● **WHAT YOU NEED TO DO**:
The response should consist of the data below, copied exactly, with no pictures in it.

● **SUPPLIED RECORDS**:
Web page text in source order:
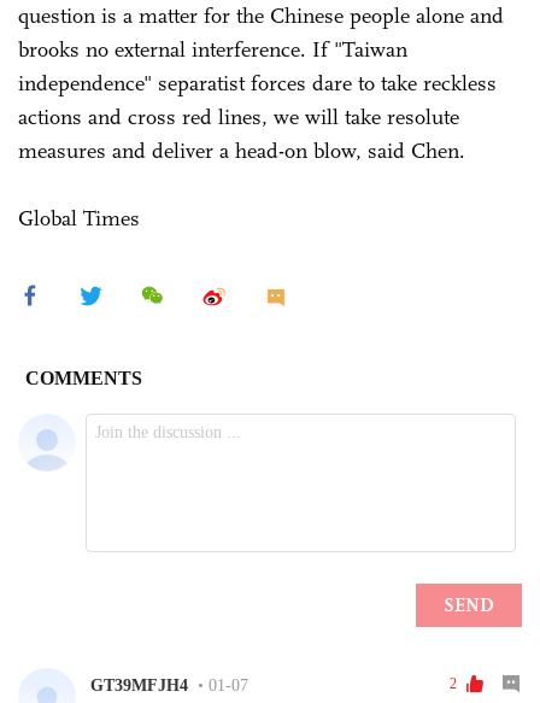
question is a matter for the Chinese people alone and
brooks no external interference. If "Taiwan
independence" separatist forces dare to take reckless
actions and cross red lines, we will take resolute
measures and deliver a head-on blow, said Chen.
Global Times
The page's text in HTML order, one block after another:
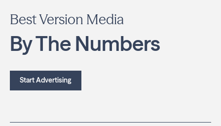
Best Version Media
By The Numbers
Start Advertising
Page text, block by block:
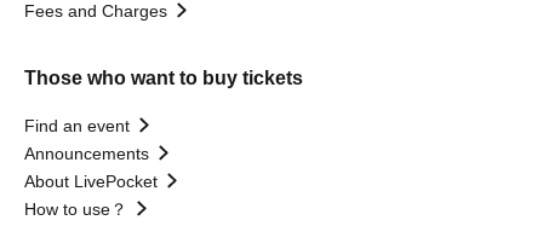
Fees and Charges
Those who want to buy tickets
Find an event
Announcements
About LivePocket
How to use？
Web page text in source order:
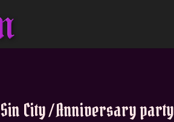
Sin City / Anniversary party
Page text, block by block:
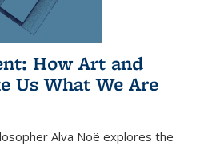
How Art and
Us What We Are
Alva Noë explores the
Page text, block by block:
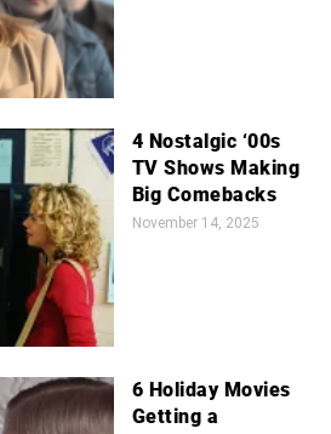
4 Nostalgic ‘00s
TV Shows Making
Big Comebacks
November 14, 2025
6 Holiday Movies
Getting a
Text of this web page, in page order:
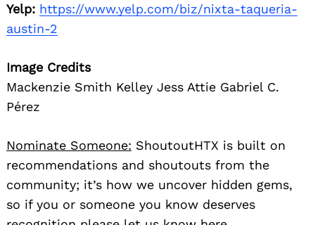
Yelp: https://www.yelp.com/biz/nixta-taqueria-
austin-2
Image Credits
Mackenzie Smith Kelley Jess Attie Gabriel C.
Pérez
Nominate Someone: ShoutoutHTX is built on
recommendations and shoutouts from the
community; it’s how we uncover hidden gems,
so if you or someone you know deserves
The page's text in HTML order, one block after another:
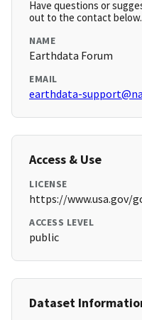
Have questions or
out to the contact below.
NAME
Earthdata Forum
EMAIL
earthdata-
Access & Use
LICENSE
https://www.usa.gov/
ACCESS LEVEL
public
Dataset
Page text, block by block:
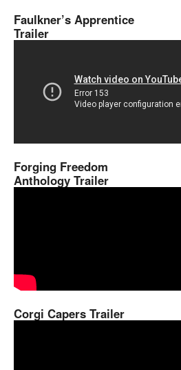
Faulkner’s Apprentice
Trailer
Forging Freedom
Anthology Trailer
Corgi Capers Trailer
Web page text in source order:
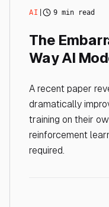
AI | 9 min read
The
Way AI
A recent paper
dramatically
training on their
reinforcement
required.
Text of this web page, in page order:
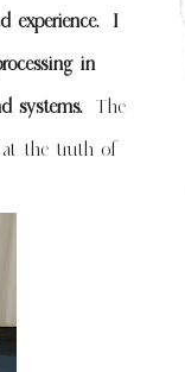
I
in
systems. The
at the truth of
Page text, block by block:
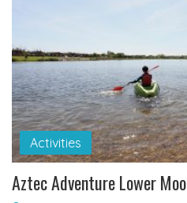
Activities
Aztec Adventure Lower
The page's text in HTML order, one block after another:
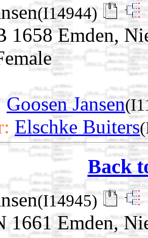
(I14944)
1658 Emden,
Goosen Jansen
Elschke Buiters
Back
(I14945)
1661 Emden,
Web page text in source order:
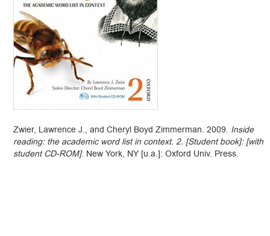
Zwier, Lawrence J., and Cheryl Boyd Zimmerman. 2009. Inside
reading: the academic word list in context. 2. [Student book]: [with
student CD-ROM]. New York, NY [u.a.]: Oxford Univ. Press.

● **TASK RESPONSE**:
Web page text in source order:
question is a matter for the Chinese people alone and
brooks no external interference. If "Taiwan
independence" separatist forces dare to take reckless
actions and cross red lines, we will take resolute
measures and deliver a head-on blow, said Chen.
Global Times
The page's text in HTML order, one block after another:
Best Version Media
By The Numbers
Start Advertising
Page text, block by block:
Fees and Charges
Those who want to buy tickets
Find an event
Announcements
About LivePocket
How to use？
Web page text in source order:
Sin City / Anniversary party
Page text, block by block:
How Art and
Us What We Are
Alva Noë explores the
Page text, block by block:
4 Nostalgic ‘00s
TV Shows Making
Big Comebacks
November 14, 2025
6 Holiday Movies
Getting a
Text of this web page, in page order:
Yelp: https://www.yelp.com/biz/nixta-taqueria-
austin-2
Image Credits
Mackenzie Smith Kelley Jess Attie Gabriel C.
Pérez
Nominate Someone: ShoutoutHTX is built on
recommendations and shoutouts from the
community; it’s how we uncover hidden gems,
so if you or someone you know deserves
The page's text in HTML order, one block after another:
Have questions or
out to the contact below.
NAME
Earthdata Forum
EMAIL
earthdata-
Access & Use
LICENSE
https://www.usa.gov/
ACCESS LEVEL
public
Dataset
Page text, block by block:
Faulkner’s Apprentice
Trailer
Forging Freedom
Anthology Trailer
Corgi Capers Trailer
Web page text in source order:
AI | 9 min read
The
Way AI
A recent paper
dramatically
training on their
reinforcement
required.
Text of this web page, in page order:
I
in
systems. The
at the truth of
Page text, block by block:
Activities
Aztec Adventure Lower
The page's text in HTML order, one block after another:
(I14944)
1658 Emden,
Goosen Jansen
Elschke Buiters
Back
(I14945)
1661 Emden,
Web page text in source order:
Zwier, Lawrence J., and Cheryl Boyd Zimmerman. 2009. Inside
reading: the academic word list in context. 2. [Student book]: [with
student CD-ROM]. New York, NY [u.a.]: Oxford Univ. Press.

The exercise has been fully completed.